● ACTION ITEM: Determine how many lines in the entries contain the word "laundry", and give that number with no other text.

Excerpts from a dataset
========================================================================
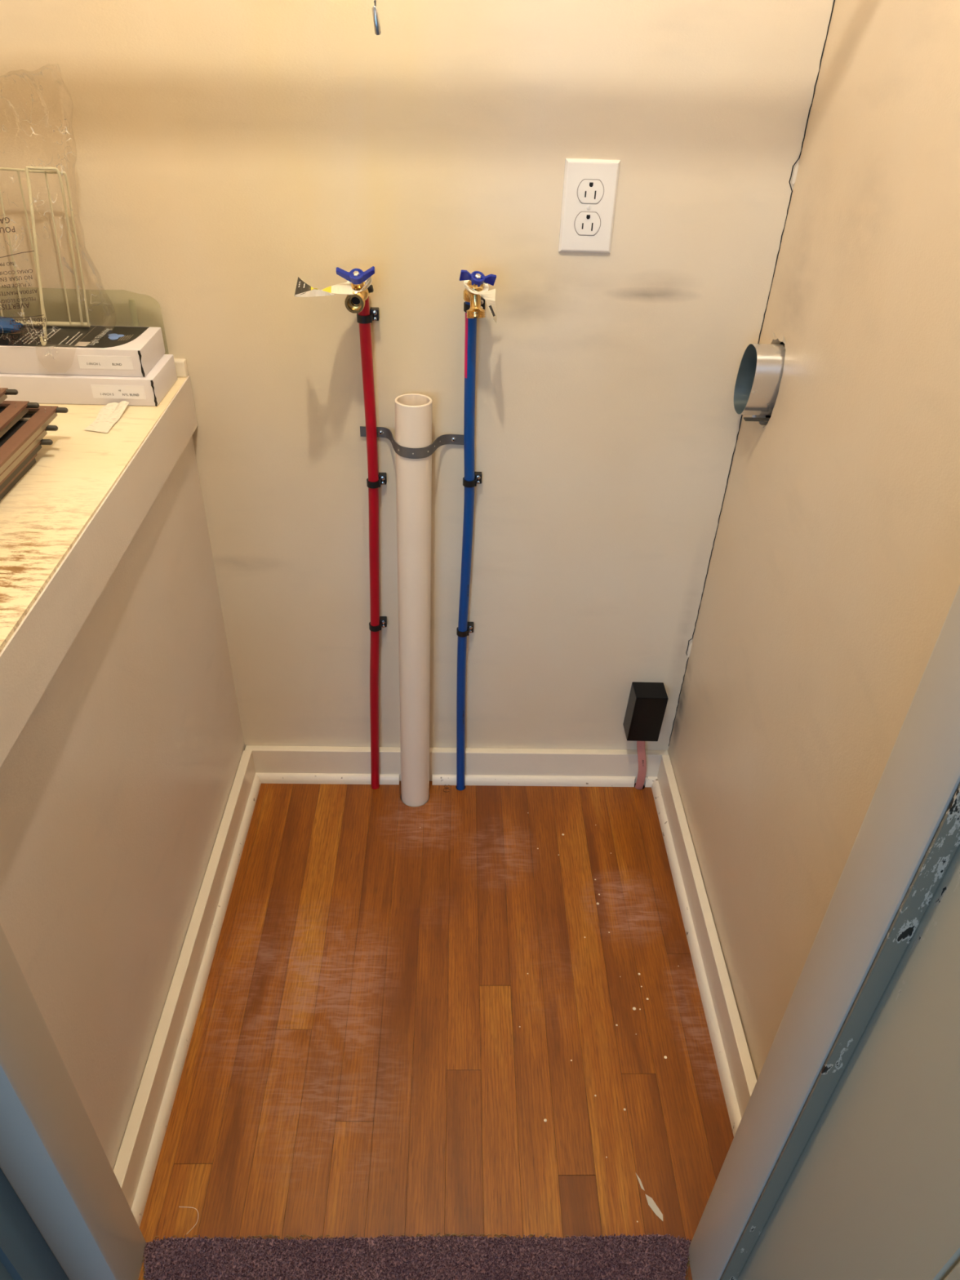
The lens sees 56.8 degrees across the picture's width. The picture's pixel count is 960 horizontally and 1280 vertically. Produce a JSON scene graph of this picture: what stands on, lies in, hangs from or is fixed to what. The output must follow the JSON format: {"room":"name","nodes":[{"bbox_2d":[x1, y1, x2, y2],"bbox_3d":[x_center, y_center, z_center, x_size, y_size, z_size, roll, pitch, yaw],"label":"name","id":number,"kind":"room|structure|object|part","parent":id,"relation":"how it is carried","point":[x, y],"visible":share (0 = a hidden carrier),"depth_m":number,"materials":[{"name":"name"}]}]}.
{"room":"laundry closet","nodes":[
{"label":"laundry closet","id":0,"kind":"room"},
{"bbox_2d":[0,435,244,1170],"bbox_3d":[-0.482,0.230,1.246,0.049,0.765,0.861,1,36,-1],"label":"wall","id":1,"kind":"structure","parent":0,"point":[115,788],"depth_m":1.13,"materials":[{"name":"beige paint"}]},
{"bbox_2d":[0,1168,69,1279],"bbox_3d":[-0.461,0.046,0.420,0.040,1.990,0.164,1,36,-2],"label":"trim","id":2,"kind":"structure","parent":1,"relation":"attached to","point":[24,1253],"depth_m":0.90,"materials":[{"name":"blue paint"}]},
{"bbox_2d":[0,358,197,767],"bbox_3d":[-0.786,-0.127,0.985,0.738,0.110,0.856,1,36,-2],"label":"ledge","id":3,"kind":"object","parent":1,"relation":"on","point":[68,523],"visible":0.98,"depth_m":0.98,"materials":[{"name":"beige paint"}]},
{"bbox_2d":[0,453,37,501],"bbox_3d":[-0.678,-0.105,0.899,0.300,0.011,0.400,1,36,-2],"label":"metal frame","id":4,"kind":"object","parent":3,"relation":"on","point":[16,478],"visible":0.18,"depth_m":1.02,"materials":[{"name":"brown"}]},
{"bbox_2d":[0,439,53,491],"bbox_3d":[-0.666,-0.123,0.902,0.312,0.012,0.400,1,36,-2],"label":"metal frame","id":5,"kind":"object","parent":4,"relation":"on","point":[33,451],"visible":0.42,"depth_m":1.02,"materials":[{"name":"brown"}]},
{"bbox_2d":[0,425,57,482],"bbox_3d":[-0.663,-0.142,0.908,0.312,0.012,0.400,1,36,-2],"label":"metal frame","id":6,"kind":"object","parent":5,"relation":"on","point":[49,428],"visible":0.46,"depth_m":1.02,"materials":[{"name":"black"}]},
{"bbox_2d":[0,405,68,474],"bbox_3d":[-0.658,-0.168,0.924,0.312,0.012,0.400,1,36,-2],"label":"metal frame","id":7,"kind":"object","parent":6,"relation":"on","point":[27,428],"visible":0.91,"depth_m":1.03,"materials":[{"name":"black"}]},
{"bbox_3d":[-0.664,-0.168,0.928,0.270,0.002,0.376,1,36,-2],"label":"screen panel","id":8,"kind":"part","parent":7,"relation":"part of","materials":[{"name":"black"}]},
{"bbox_2d":[0,400,39,437],"bbox_3d":[-0.683,-0.168,0.904,0.312,0.012,0.400,1,36,-2],"label":"metal frame","id":9,"kind":"object","parent":7,"relation":"on","point":[11,411],"visible":1,"depth_m":1.04,"materials":[{"name":"black"}]},
{"bbox_2d":[0,387,17,404],"bbox_3d":[-0.710,-0.185,0.906,0.312,0.012,0.400,1,36,-2],"label":"metal frame","id":10,"kind":"object","parent":9,"relation":"on","point":[4,392],"visible":1,"depth_m":1.06,"materials":[{"name":"black"}]},
{"bbox_2d":[0,354,177,406],"bbox_3d":[-0.753,-0.372,1.243,0.620,0.038,0.109,1,36,-2],"label":"cardboard box","id":11,"kind":"object","parent":3,"relation":"on","point":[150,389],"visible":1,"depth_m":1.21,"materials":[{"name":"white cardboard"}]},
{"bbox_2d":[0,325,164,377],"bbox_3d":[-0.764,-0.406,1.225,0.620,0.038,0.106,1,36,-2],"label":"cardboard box","id":12,"kind":"object","parent":11,"relation":"on","point":[93,350],"visible":0.9,"depth_m":1.20,"materials":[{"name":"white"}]},
{"bbox_2d":[0,316,23,333],"bbox_3d":[-0.699,-0.427,1.206,0.155,0.022,0.078,1,36,-2],"label":"packet","id":13,"kind":"object","parent":12,"relation":"on","point":[6,326],"visible":0.84,"depth_m":1.20,"materials":[{"name":"blue plastic"}]},
{"bbox_2d":[0,166,90,346],"bbox_3d":[-0.682,-0.502,1.154,0.307,0.206,0.093,1,36,-2],"label":"wire rack","id":14,"kind":"object","parent":12,"relation":"on","point":[28,169],"visible":0.98,"depth_m":1.17,"materials":[{"name":"beige metal"}]},
{"bbox_2d":[0,97,103,348],"bbox_3d":[-0.687,-0.536,1.135,0.381,0.345,0.127,1,36,-2],"label":"plastic bag","id":15,"kind":"object","parent":14,"relation":"on","point":[25,272],"visible":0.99,"depth_m":1.14,"materials":[{"name":"white"}]},
{"bbox_2d":[0,217,49,344],"bbox_3d":[-0.604,-0.469,1.127,0.095,0.183,0.020,1,36,-2],"label":"print","id":16,"kind":"object","parent":15,"relation":"attached to","point":[25,272],"depth_m":1.14,"materials":[{"name":"brown"}]},
{"bbox_3d":[-0.767,-0.421,1.215,0.594,0.001,0.096,1,36,-2],"label":"printed panel","id":17,"kind":"part","parent":12,"relation":"part of","materials":[{"name":"black cardboard"}]},
{"bbox_3d":[-0.535,-0.421,1.225,0.017,0.001,0.091,1,36,-2],"label":"print frame","id":18,"kind":"part","parent":12,"relation":"part of","materials":[{"name":"black cardboard"}]},
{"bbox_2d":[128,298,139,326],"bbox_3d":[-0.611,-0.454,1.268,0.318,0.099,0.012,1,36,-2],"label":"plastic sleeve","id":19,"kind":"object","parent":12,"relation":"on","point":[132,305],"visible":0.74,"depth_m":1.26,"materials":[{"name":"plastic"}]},
{"bbox_2d":[84,400,128,432],"bbox_3d":[-0.496,-0.296,1.176,0.035,0.008,0.092,1,36,-2],"label":"paper slip","id":20,"kind":"object","parent":3,"relation":"on","point":[109,414],"visible":1,"depth_m":1.18,"materials":[{"name":"white paper"}]},
{"bbox_3d":[-0.797,-0.408,1.301,0.728,0.025,0.013,1,36,-2],"label":"trim","id":21,"kind":"part","parent":3,"relation":"part of","materials":[{"name":"paint"}]},
{"bbox_2d":[113,751,255,1209],"bbox_3d":[-0.458,0.496,1.431,0.017,0.079,0.841,1,36,-1],"label":"baseboard","id":22,"kind":"structure","parent":1,"relation":"attached to","point":[129,1165],"depth_m":1.33,"materials":[{"name":"paint"}]},
{"bbox_2d":[131,774,261,1227],"bbox_3d":[-0.444,0.518,1.453,0.011,0.018,0.822,1,36,-1],"label":"trim","id":23,"kind":"structure","parent":1,"relation":"attached to","point":[140,1198],"depth_m":1.35,"materials":[{"name":"paint"}]},
{"bbox_2d":[0,0,833,750],"bbox_3d":[-0.382,-0.721,1.155,1.900,2.420,0.100,1,36,-2],"label":"wall","id":24,"kind":"structure","parent":0,"point":[224,154],"depth_m":1.25,"materials":[{"name":"paint"}]},
{"bbox_2d":[255,773,657,786],"bbox_3d":[-0.045,0.284,1.799,0.819,0.018,0.011,1,36,-2],"label":"trim","id":25,"kind":"structure","parent":24,"relation":"attached to","point":[265,778],"depth_m":1.80,"materials":[{"name":"paint"}]},
{"bbox_2d":[244,745,668,782],"bbox_3d":[-0.044,0.252,1.792,0.843,0.079,0.015,1,36,-2],"label":"baseboard","id":26,"kind":"structure","parent":24,"relation":"attached to","point":[267,759],"depth_m":1.78,"materials":[{"name":"paint"}]},
{"bbox_2d":[558,158,620,253],"bbox_3d":[0.147,-0.584,1.198,0.072,0.115,0.008,1,36,-2],"label":"wall outlet","id":27,"kind":"object","parent":24,"relation":"attached to","point":[590,186],"visible":1,"depth_m":1.19,"materials":[{"name":"white plastic"}]},
{"bbox_2d":[573,211,600,235],"bbox_3d":[0.146,-0.566,1.207,0.036,0.030,0.001,1,36,-2],"label":"receptacle","id":28,"kind":"object","parent":27,"relation":"attached to","point":[585,223],"depth_m":1.21,"materials":[{"name":"white plastic"}]},
{"bbox_2d":[577,178,604,204],"bbox_3d":[0.147,-0.598,1.184,0.036,0.030,0.001,1,36,-2],"label":"receptacle","id":29,"kind":"object","parent":27,"relation":"attached to","point":[589,191],"depth_m":1.18,"materials":[{"name":"white plastic"}]},
{"bbox_2d":[622,681,668,741],"bbox_3d":[0.315,0.137,1.695,0.064,0.109,0.050,1,36,-2],"label":"junction box","id":30,"kind":"object","parent":24,"relation":"attached to","point":[647,702],"visible":1,"depth_m":1.67,"materials":[{"name":"black plastic"}]},
{"bbox_2d":[635,741,646,790],"bbox_3d":[0.319,0.253,1.773,0.031,0.180,0.017,1,36,-2],"label":"power cable","id":31,"kind":"object","parent":30,"relation":"attached to","point":[641,748],"visible":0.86,"depth_m":1.76,"materials":[{"name":"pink plastic"}]},
{"bbox_2d":[137,781,733,1279],"bbox_3d":[-0.260,0.561,1.452,1.600,0.040,0.980,1,36,-2],"label":"floor","id":32,"kind":"structure","parent":0,"point":[477,1010],"depth_m":1.37,"materials":[{"name":"brown wood"}]},
{"bbox_2d":[178,1206,198,1231],"bbox_3d":[-0.376,0.748,1.151,0.020,0.001,0.037,-18,40,-25],"label":"loose fibre","id":33,"kind":"object","parent":32,"relation":"on","point":[179,1206],"visible":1,"depth_m":1.16,"materials":[{"name":"beige fabric"}]},
{"bbox_2d":[358,295,379,789],"bbox_3d":[-0.189,-0.086,1.528,0.042,0.986,0.024,-19,41,-26],"label":"pipe","id":34,"kind":"object","parent":32,"relation":"on","point":[365,333],"visible":0.86,"depth_m":1.46,"materials":[{"name":"red plastic"}]},
{"bbox_2d":[336,266,374,313],"bbox_3d":[-0.166,-0.482,1.202,0.051,0.054,0.090,1,36,-2],"label":"valve","id":35,"kind":"object","parent":34,"relation":"attached to","point":[354,304],"visible":0.89,"depth_m":1.18,"materials":[{"name":"gold metal"}]},
{"bbox_2d":[294,275,372,297],"bbox_3d":[-0.193,-0.459,1.159,0.065,0.026,0.144,31,45,34],"label":"tag","id":36,"kind":"object","parent":35,"relation":"attached to","point":[303,289],"visible":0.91,"depth_m":1.14,"materials":[{"name":"beige paper"}]},
{"bbox_3d":[-0.166,-0.458,1.192,0.027,0.026,0.046,1,36,-2],"label":"spout","id":37,"kind":"part","parent":35,"relation":"part of","materials":[{"name":"gold metal"}]},
{"bbox_3d":[-0.165,-0.488,1.185,0.051,0.024,0.021,1,36,-2],"label":"handle","id":38,"kind":"part","parent":35,"relation":"part of","materials":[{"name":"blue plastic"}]},
{"bbox_2d":[356,306,379,324],"bbox_3d":[-0.158,-0.463,1.265,0.038,0.016,0.022,-23,43,-31],"label":"clamp","id":39,"kind":"object","parent":34,"relation":"attached to","point":[374,315],"visible":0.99,"depth_m":1.26,"materials":[{"name":"black plastic"}]},
{"bbox_2d":[366,472,386,488],"bbox_3d":[-0.163,-0.255,1.416,0.036,0.016,0.022,-20,41,-28],"label":"clamp","id":40,"kind":"object","parent":34,"relation":"attached to","point":[382,480],"visible":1,"depth_m":1.41,"materials":[{"name":"black plastic"}]},
{"bbox_2d":[368,616,386,631],"bbox_3d":[-0.180,-0.029,1.579,0.036,0.016,0.021,-19,41,-26],"label":"clamp","id":41,"kind":"object","parent":34,"relation":"attached to","point":[383,620],"visible":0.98,"depth_m":1.57,"materials":[{"name":"black plastic"}]},
{"bbox_2d":[394,393,432,807],"bbox_3d":[-0.114,-0.009,1.550,0.055,0.842,0.072,16,38,19],"label":"drain standpipe","id":42,"kind":"object","parent":32,"relation":"on","point":[413,411],"visible":0.86,"depth_m":1.47,"materials":[{"name":"beige plastic"}]},
{"bbox_2d":[360,426,463,458],"bbox_3d":[-0.103,-0.298,1.355,0.166,0.027,0.071,1,36,-2],"label":"strap","id":43,"kind":"object","parent":42,"relation":"attached to","point":[457,439],"visible":0.98,"depth_m":1.36,"materials":[{"name":"grey metal"}]},
{"bbox_2d":[142,1232,691,1279],"bbox_3d":[-0.074,0.854,1.013,0.706,0.009,0.318,1,36,-2],"label":"carpet","id":44,"kind":"object","parent":32,"relation":"on","point":[652,1256],"visible":1,"depth_m":1.12,"materials":[{"name":"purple carpet"}]},
{"bbox_2d":[456,301,476,790],"bbox_3d":[-0.026,-0.080,1.532,0.023,0.982,0.031,1,36,-2],"label":"pipe","id":45,"kind":"object","parent":32,"relation":"on","point":[470,340],"visible":0.95,"depth_m":1.47,"materials":[{"name":"blue plastic"}]},
{"bbox_2d":[456,622,473,637],"bbox_3d":[-0.025,-0.019,1.589,0.036,0.016,0.021,-19,41,-27],"label":"clamp","id":46,"kind":"object","parent":45,"relation":"attached to","point":[470,624],"visible":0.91,"depth_m":1.58,"materials":[{"name":"black plastic"}]},
{"bbox_2d":[462,471,481,487],"bbox_3d":[-0.010,-0.256,1.418,0.036,0.016,0.022,-20,41,-28],"label":"clamp","id":47,"kind":"object","parent":45,"relation":"attached to","point":[477,475],"visible":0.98,"depth_m":1.41,"materials":[{"name":"black plastic"}]},
{"bbox_2d":[463,296,484,312],"bbox_3d":[-0.006,-0.476,1.259,0.038,0.016,0.022,-24,43,-31],"label":"clamp","id":48,"kind":"object","parent":45,"relation":"attached to","point":[466,307],"visible":0.36,"depth_m":1.25,"materials":[{"name":"black plastic"}]},
{"bbox_2d":[459,270,496,318],"bbox_3d":[-0.004,-0.480,1.220,0.050,0.066,0.069,1,36,-2],"label":"valve","id":49,"kind":"object","parent":45,"relation":"attached to","point":[477,279],"visible":0.94,"depth_m":1.20,"materials":[{"name":"gold metal"}]},
{"bbox_3d":[-0.005,-0.457,1.211,0.027,0.038,0.028,1,36,-2],"label":"spout","id":50,"kind":"part","parent":49,"relation":"part of","materials":[{"name":"gold metal"}]},
{"bbox_3d":[-0.003,-0.486,1.190,0.050,0.022,0.021,1,36,-2],"label":"handle","id":51,"kind":"part","parent":49,"relation":"part of","materials":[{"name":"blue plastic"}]},
{"bbox_2d":[462,280,497,323],"bbox_3d":[0.000,-0.457,1.194,0.046,0.046,0.073,1,36,-2],"label":"tag","id":52,"kind":"object","parent":49,"relation":"hanging from","point":[489,296],"visible":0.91,"depth_m":1.19,"materials":[{"name":"beige paper"}]},
{"bbox_2d":[667,0,959,1080],"bbox_3d":[0.469,-0.456,0.832,0.111,2.420,0.960,1,36,-2],"label":"wall","id":53,"kind":"structure","parent":0,"point":[832,582],"depth_m":1.05,"materials":[{"name":"paint"}]},
{"bbox_2d":[651,778,741,1136],"bbox_3d":[0.361,0.530,1.478,0.011,0.018,0.822,1,36,-2],"label":"trim","id":54,"kind":"structure","parent":53,"relation":"attached to","point":[731,1100],"depth_m":1.46,"materials":[{"name":"paint"}]},
{"bbox_2d":[657,755,756,1118],"bbox_3d":[0.375,0.508,1.457,0.015,0.079,0.841,1,36,-2],"label":"baseboard","id":55,"kind":"structure","parent":53,"relation":"attached to","point":[744,1078],"depth_m":1.44,"materials":[{"name":"paint"}]},
{"bbox_2d":[733,343,785,422],"bbox_3d":[0.402,-0.370,1.263,0.052,0.103,0.077,1,36,-2],"label":"vent duct","id":56,"kind":"object","parent":53,"relation":"attached to","point":[760,372],"visible":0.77,"depth_m":1.24,"materials":[{"name":"grey metal"}]},
{"bbox_3d":[-0.431,-0.180,0.384,1.770,2.400,0.070,1,36,-2],"label":"wall","id":57,"kind":"structure","parent":0,"visible":0},
{"bbox_2d":[0,924,146,1279],"bbox_3d":[-0.422,-0.013,0.521,0.061,1.970,0.069,1,36,-2],"label":"trim","id":58,"kind":"structure","parent":57,"relation":"attached to","point":[53,1157],"depth_m":0.88,"materials":[{"name":"paint"}]},
{"bbox_2d":[688,584,959,1279],"bbox_3d":[0.317,0.005,0.535,0.041,1.970,0.076,1,36,-2],"label":"trim","id":59,"kind":"structure","parent":57,"relation":"attached to","point":[919,781],"depth_m":0.69,"materials":[{"name":"paint"}]},
{"bbox_2d":[720,784,959,1279],"bbox_3d":[0.308,0.031,0.506,0.017,1.960,0.003,1,36,-2],"label":"trim","id":60,"kind":"structure","parent":57,"relation":"attached to","point":[945,842],"depth_m":0.69,"materials":[{"name":"paint"}]},
{"bbox_2d":[737,844,959,1279],"bbox_3d":[0.340,0.117,0.363,0.041,1.990,0.334,1,36,-2],"label":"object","id":61,"kind":"structure","parent":57,"relation":"attached to","point":[873,1193],"depth_m":0.66,"materials":[{"name":"paint"}]},
{"bbox_3d":[-0.081,-0.942,-0.046,0.110,0.110,0.116,1,36,-2],"label":"ceiling light","id":62,"kind":"object","parent":57,"relation":"attached to","visible":0},
{"bbox_2d":[372,0,381,35],"bbox_3d":[-0.051,-0.653,0.262,0.005,0.786,0.046,8,36,9],"label":"pull chain","id":63,"kind":"object","parent":62,"relation":"hanging from","point":[375,10],"visible":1,"depth_m":0.50,"materials":[{"name":"silver metal"}]}
]}
========================================================================
● TASK OUTPUT: 2